Records from a dataset

+ + + +

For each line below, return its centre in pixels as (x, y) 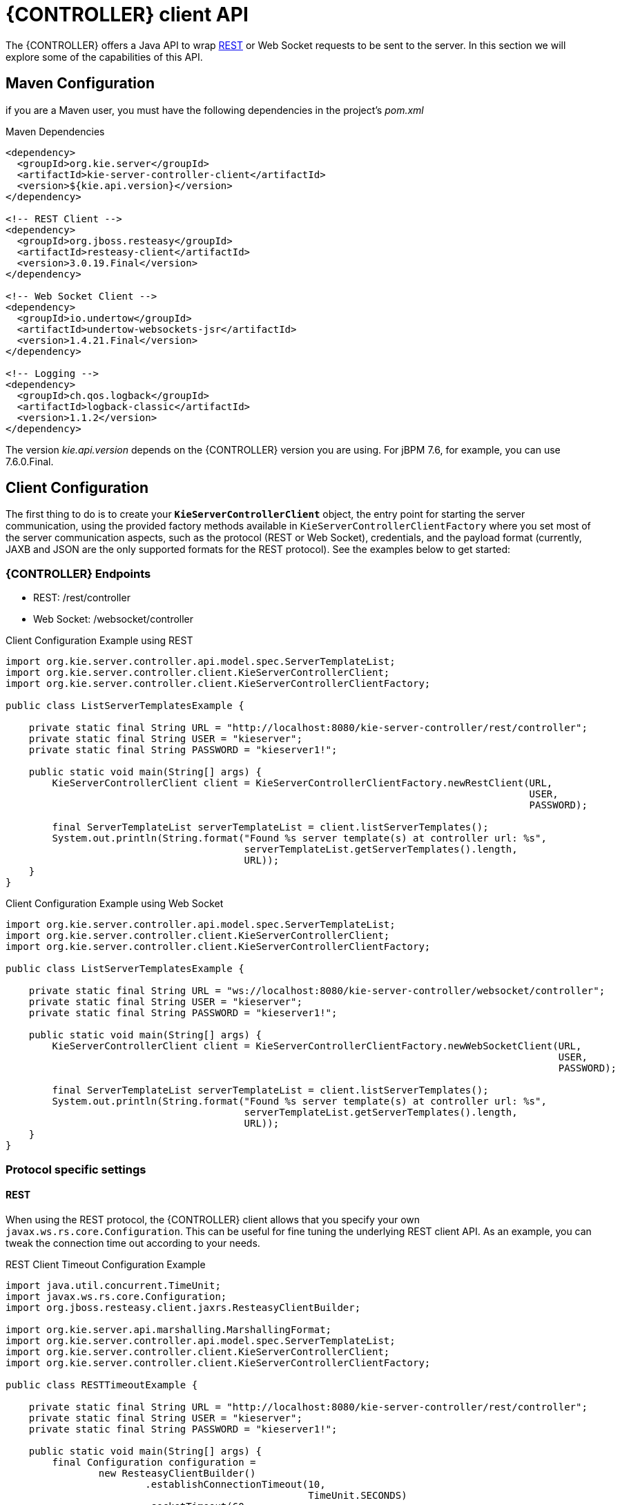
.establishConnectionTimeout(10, (235, 1484)
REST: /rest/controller (82, 598)
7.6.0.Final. (30, 461)
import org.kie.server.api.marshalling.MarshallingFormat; (169, 1329)
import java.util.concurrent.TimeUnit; (113, 1285)
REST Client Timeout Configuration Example (106, 1264)
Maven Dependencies (55, 131)
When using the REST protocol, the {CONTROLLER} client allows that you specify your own (213, 1219)

+ + + +

*Requirement*
What do the lines from the one with "REST Client Timeout" through the last line of the entries say? Print them word for word, both ends included, and nothing else.

*Expected answer*
REST Client Timeout Configuration Example (106, 1264)
Maven Dependencies (55, 131)
When using the REST protocol, the {CONTROLLER} client allows that you specify your own (213, 1219)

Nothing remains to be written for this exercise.